In the entries below, find the line with "August 20, 2018" and the line with "traumatized the day you passed the 30-year". Print those two and everything between them exactly, and nothing else.
====== Available records
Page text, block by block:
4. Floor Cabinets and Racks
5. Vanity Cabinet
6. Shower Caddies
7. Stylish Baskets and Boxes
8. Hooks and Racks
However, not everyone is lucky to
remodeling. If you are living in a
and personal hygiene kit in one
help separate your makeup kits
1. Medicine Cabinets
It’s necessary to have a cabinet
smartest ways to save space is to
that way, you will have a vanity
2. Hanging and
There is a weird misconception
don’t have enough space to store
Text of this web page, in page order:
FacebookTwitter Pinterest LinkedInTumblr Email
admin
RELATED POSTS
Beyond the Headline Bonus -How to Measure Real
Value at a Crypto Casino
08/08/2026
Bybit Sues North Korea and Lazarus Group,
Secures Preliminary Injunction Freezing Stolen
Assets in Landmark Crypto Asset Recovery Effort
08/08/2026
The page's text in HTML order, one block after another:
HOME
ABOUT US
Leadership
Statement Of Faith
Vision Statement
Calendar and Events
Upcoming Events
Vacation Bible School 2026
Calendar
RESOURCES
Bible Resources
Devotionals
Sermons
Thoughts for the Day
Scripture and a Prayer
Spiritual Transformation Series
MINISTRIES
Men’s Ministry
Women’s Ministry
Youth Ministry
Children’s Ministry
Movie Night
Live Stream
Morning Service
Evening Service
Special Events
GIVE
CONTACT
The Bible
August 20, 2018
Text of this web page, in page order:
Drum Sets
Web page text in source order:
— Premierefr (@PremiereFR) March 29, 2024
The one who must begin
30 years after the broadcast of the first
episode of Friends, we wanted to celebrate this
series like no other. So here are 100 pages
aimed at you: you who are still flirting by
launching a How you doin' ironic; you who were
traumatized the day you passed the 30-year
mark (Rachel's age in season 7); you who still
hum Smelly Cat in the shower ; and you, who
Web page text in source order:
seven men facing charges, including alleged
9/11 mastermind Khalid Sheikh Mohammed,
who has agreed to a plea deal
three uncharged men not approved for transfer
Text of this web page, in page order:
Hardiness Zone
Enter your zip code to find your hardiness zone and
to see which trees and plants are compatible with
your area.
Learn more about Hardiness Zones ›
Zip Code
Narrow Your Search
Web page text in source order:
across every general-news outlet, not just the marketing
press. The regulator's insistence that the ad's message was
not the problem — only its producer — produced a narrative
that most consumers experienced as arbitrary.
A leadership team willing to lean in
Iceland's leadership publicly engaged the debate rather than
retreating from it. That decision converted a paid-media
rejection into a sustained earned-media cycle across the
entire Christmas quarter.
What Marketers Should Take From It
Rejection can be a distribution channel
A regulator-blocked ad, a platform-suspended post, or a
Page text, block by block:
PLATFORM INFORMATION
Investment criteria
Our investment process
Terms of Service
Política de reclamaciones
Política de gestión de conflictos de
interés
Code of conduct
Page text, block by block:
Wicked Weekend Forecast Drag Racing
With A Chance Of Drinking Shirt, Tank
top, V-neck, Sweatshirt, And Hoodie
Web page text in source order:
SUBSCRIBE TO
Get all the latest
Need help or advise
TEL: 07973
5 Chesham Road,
============
*Result below*:
August 20, 2018
Text of this web page, in page order:
Drum Sets
Web page text in source order:
— Premierefr (@PremiereFR) March 29, 2024
The one who must begin
30 years after the broadcast of the first
episode of Friends, we wanted to celebrate this
series like no other. So here are 100 pages
aimed at you: you who are still flirting by
launching a How you doin' ironic; you who were
traumatized the day you passed the 30-year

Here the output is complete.